4. Le dossier dont M. d'Angelo demande la consultation anticipée comprend des pièces relatives à l'instruction de la demande de naturalisation de M. E, parmi lesquelles certaines révèlent des éléments de la vie privée de ce dernier et de sa famille, et d'autres sont susceptibles de faire apparaître l'appréciation portée par l'administration sur son insertion dans la société française. Toutefois, M. d'Angelo s'est engagé à ne pas porter à la connaissance du public les éléments relatifs à la vie privée de M. E contenus dans son dossier de naturalisation. De plus, ces documents, produits entre le mois de mai 1993 et le mois d'octobre 1996, portent sur des faits ayant eu lieu il y a plus de vingt-six années à la date du présent jugement. Enfin, M. d'Angelo, journaliste, a demandé un accès anticipé à ce dossier afin d'approfondir son enquête sur le parcours de M. E en France et les informations dont disposait l'administration au moment de sa naturalisation, alors que ce dernier a été extradé en Argentine en 2019 afin de comparaître pour torture, privation illégale de liberté aggravée et crime contre l'humanité à l'encontre de M. C D, étudiant enlevé et disparu en 1976, et alors qu'il est suspecté d'avoir pris part, en qualité de policier, aux exactions commises entre 1976 et 1983 par l'Etat argentin. Ainsi, l'intérêt qui s'attache à la consultation de ces documents ne conduisant pas à porter une atteinte excessive à la vie privée de M. E, le ministre de la culture a commis une erreur d'appréciation.

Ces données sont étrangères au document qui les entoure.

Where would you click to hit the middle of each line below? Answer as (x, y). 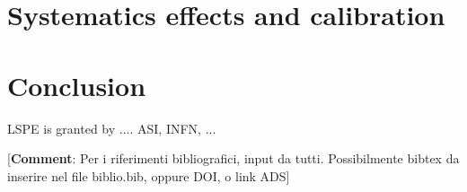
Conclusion (77, 85)
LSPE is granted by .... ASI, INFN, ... (112, 128)
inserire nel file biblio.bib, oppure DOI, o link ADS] (149, 175)
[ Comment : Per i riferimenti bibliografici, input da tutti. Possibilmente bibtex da (233, 158)
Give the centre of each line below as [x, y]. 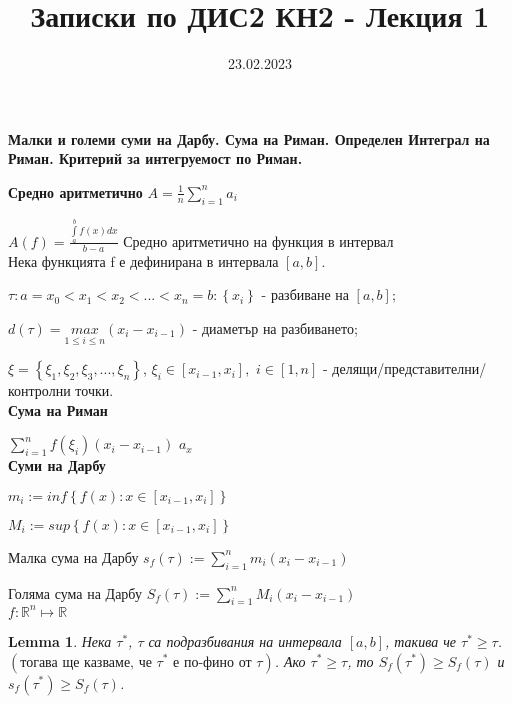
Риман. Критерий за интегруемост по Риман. [155, 158]
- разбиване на [305, 294]
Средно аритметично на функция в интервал [258, 240]
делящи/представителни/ [409, 368]
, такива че [421, 640]
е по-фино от [212, 662]
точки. [94, 390]
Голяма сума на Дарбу [75, 592]
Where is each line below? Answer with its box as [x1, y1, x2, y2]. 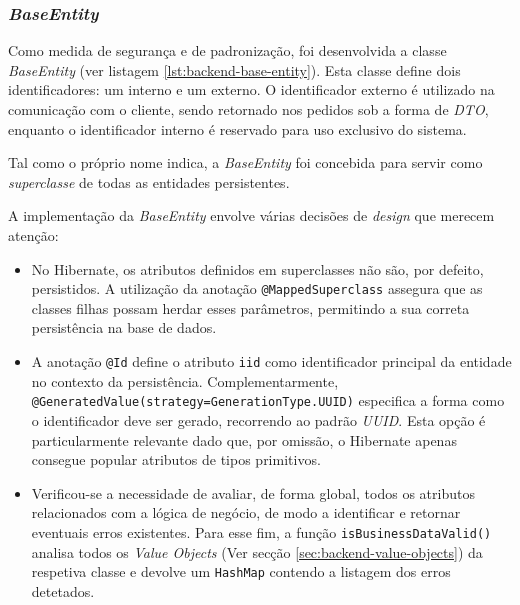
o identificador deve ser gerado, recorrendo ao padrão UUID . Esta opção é [31, 409, 486, 430]
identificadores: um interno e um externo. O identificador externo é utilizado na [8, 79, 495, 100]
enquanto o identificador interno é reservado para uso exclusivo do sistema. [8, 118, 467, 139]
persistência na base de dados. [31, 317, 217, 338]
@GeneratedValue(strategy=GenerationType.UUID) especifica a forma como [31, 390, 505, 411]
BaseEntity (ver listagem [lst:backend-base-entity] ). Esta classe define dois [8, 59, 461, 80]
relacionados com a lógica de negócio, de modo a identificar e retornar [31, 502, 461, 523]
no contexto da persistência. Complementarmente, [31, 370, 339, 391]

5. Il résulte de ce qui précède, sans qu'il soit besoin de statuer sur le moyen tiré de la méconnaissance des stipulations de l'article 10 de la convention européenne de sauvegarde des droits de l'homme et des libertés fondamentales, que M. d'Angelo est fondé à demander l'annulation de la décision par laquelle le ministre de la culture a rejeté sa demande de consultation anticipé du dossier de naturalisation de M. E.

Sur les conclusions à fin d'injonction :

6. Eu égard au motif d'annulation retenu, il y a lieu d'enjoindre au ministre de donner à M. d'Angelo accès au dossier de naturalisation de M. E dans le délai d'un mois à compter de la notification du présent jugement.

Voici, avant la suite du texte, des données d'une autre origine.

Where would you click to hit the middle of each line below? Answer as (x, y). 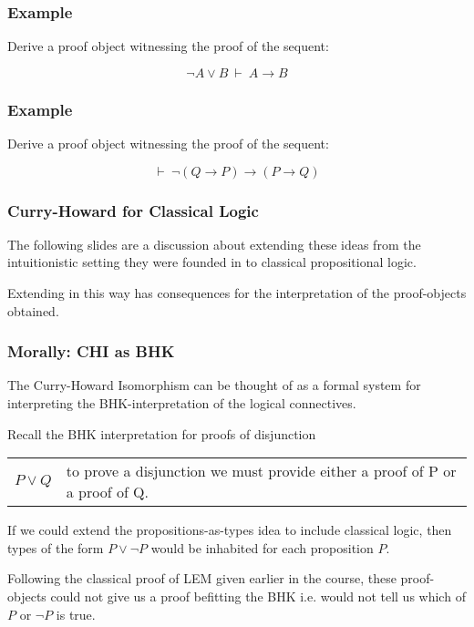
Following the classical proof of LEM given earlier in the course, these (202, 578)
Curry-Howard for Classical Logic (133, 210)
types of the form (56, 547)
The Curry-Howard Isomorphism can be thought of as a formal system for (214, 385)
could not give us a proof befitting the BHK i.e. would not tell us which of (258, 596)
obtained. (33, 310)
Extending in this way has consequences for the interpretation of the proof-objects (237, 293)
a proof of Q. (108, 492)
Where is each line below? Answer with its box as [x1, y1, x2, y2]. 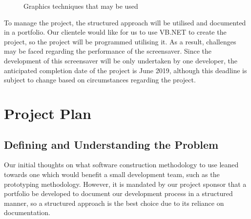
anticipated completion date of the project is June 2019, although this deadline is [4, 65, 247, 75]
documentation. [4, 207, 50, 218]
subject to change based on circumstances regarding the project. [4, 75, 196, 85]
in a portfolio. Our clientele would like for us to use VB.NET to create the [4, 27, 227, 37]
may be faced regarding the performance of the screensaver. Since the [4, 46, 212, 56]
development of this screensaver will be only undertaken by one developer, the [4, 55, 237, 65]
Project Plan [4, 103, 91, 123]
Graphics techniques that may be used [23, 1, 138, 11]
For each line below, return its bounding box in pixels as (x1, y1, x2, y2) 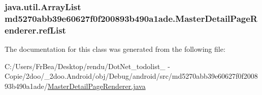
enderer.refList (5, 23, 66, 36)
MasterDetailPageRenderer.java (47, 80, 146, 91)
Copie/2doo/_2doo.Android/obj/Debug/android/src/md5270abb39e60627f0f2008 (5, 71, 258, 81)
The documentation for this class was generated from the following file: (5, 44, 225, 54)
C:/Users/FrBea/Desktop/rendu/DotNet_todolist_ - (5, 60, 170, 71)
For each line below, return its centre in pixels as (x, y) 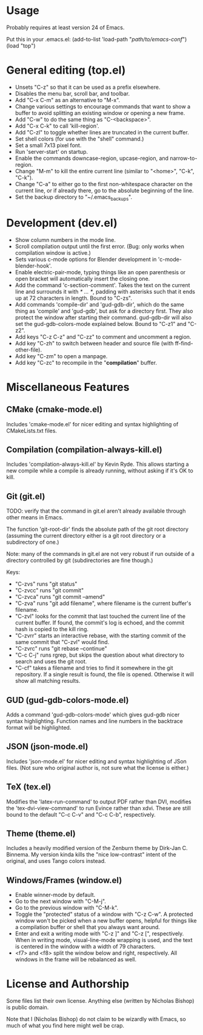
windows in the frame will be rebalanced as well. (76, 960)
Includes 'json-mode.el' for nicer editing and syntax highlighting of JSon (96, 761)
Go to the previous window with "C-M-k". (67, 908)
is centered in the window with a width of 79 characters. (85, 947)
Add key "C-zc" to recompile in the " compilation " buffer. (86, 362)
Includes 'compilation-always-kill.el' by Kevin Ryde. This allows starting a (98, 464)
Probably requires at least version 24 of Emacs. (65, 27)
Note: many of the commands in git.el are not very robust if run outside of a (101, 554)
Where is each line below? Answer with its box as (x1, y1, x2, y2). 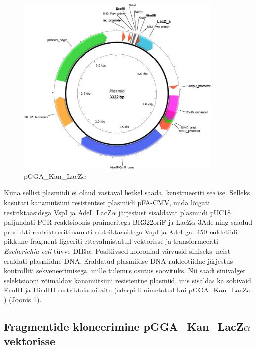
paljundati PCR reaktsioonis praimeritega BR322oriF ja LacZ (4, 217, 191, 227)
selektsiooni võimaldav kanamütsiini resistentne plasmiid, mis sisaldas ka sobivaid (4, 275, 251, 285)
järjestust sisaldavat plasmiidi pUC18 (118, 207, 231, 217)
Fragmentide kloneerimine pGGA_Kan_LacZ (4, 318, 244, 334)
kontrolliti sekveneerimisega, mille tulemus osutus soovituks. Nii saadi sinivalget (4, 265, 246, 276)
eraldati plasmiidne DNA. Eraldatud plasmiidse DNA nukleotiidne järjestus (4, 255, 233, 266)
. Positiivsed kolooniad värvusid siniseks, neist (91, 245, 231, 256)
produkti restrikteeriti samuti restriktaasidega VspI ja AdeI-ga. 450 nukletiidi (4, 226, 238, 236)
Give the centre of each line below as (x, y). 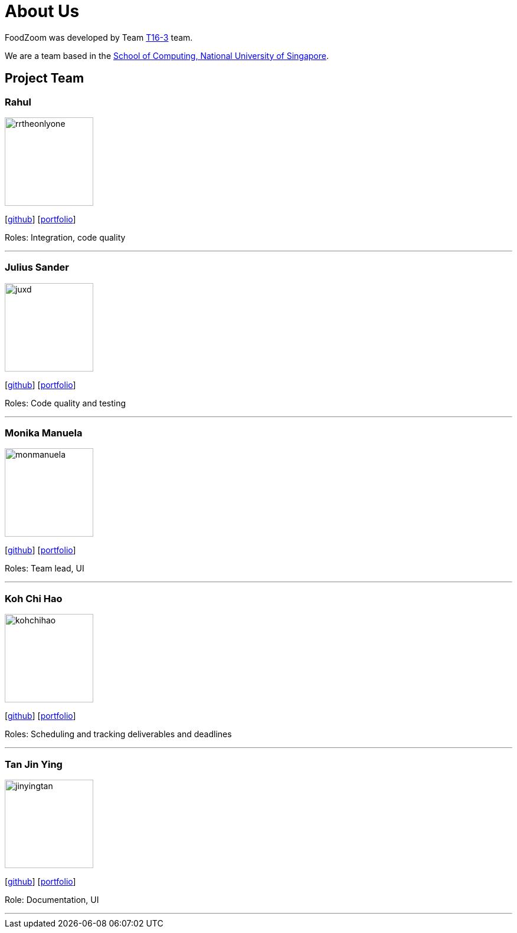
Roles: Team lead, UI (45, 569)
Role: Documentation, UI (52, 899)
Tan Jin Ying (34, 764)
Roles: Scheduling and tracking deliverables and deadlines (118, 734)
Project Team (45, 78)
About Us (42, 11)
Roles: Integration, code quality (65, 237)
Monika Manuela (44, 433)
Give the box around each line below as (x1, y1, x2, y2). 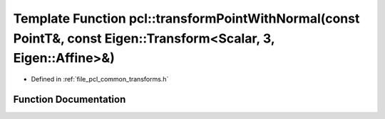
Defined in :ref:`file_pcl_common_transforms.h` (31, 75, 169, 84)
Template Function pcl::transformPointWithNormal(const (13, 11, 360, 26)
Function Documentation (13, 93, 126, 106)
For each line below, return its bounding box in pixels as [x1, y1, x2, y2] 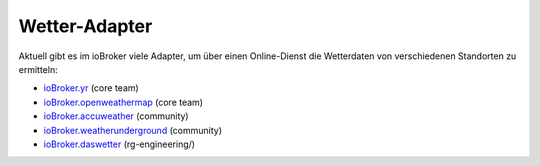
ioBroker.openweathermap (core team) [43, 96, 204, 108]
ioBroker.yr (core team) [43, 82, 139, 94]
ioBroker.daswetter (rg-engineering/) [43, 138, 195, 150]
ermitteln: [18, 63, 59, 75]
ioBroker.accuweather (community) [43, 110, 189, 122]
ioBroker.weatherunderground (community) [43, 124, 223, 136]
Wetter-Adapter [18, 15, 153, 37]
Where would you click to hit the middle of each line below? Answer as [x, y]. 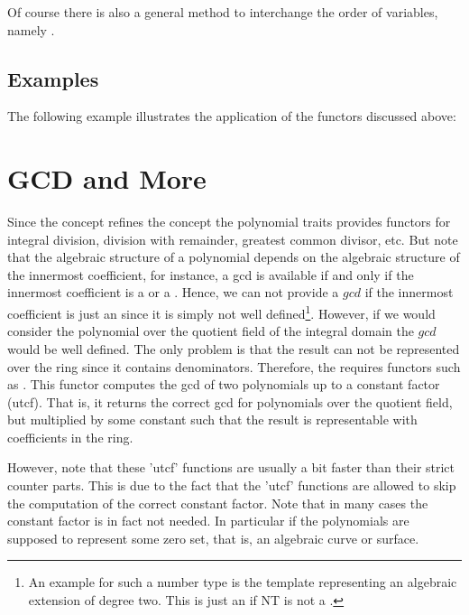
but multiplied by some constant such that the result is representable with [212, 419]
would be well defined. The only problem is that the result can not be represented [234, 348]
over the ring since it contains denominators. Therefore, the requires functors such [234, 366]
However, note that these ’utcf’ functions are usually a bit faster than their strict [231, 467]
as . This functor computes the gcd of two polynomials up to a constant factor [224, 384]
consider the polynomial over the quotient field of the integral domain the [211, 331]
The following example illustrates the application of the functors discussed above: [232, 116]
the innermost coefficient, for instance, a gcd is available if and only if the [211, 274]
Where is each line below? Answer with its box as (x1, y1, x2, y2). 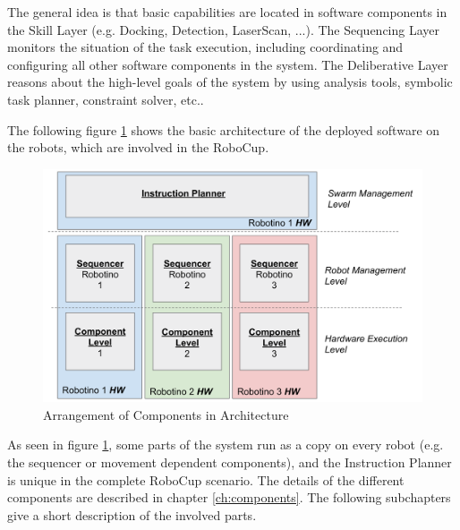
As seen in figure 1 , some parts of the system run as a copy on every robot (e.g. (7, 435, 444, 454)
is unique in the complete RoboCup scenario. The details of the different (7, 470, 405, 489)
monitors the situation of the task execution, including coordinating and (7, 38, 404, 56)
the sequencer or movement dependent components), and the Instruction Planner (7, 452, 452, 471)
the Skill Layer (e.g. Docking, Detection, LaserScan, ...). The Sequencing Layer (7, 20, 439, 38)
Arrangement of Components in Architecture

Sur les frais d'instance :

7. Dans les circonstances de l'espèce, il y a lieu de mettre à la charge de l'Etat, partie perdante dans la présente instance, une somme de 1 500 euros à verser à M. d'Angelo.

D E C I D E :

Article 1er : La décision par laquelle le ministre de la culture a rejeté la demande de

M. d'Angelo de consulter de manière anticipée le dossier de naturalisation de M. E est annulée.

Article 2 : Il est enjoint à la ministre de la culture de donner à M. d'Angelo accès au dossier de naturalisation de M. E dans un délai d'un mois à compter de la date de notification du présent jugement.

Article 3 : L'Etat versera 1 500 euros à M. d'Angelo au titre des dispositions de l'article L. 761-1 du code de justice administrative.

Article 4 : La présente décision sera notifiée à M. A d'Angelo et à la ministre de la culture.

Délibéré après l'audience du 1er décembre 2022, à laquelle siégeaient :

M. Gros, président,

M. Rebellato, premier conseiller,

M. Hélard, conseiller.

Rendu public par mise à disposition au greffe le 15 décembre 2022.

Le rapporteur,

R. B

Le président,

L. Gros

La greffière,

S. Porrinas

La République mande et ordonne à la ministre de la culture en ce qui la concerne et à tous commissaires de justice à ce requis en ce qui concerne les voies de droit commun contre les parties privées, de pourvoir à l'exécution de la présente décision.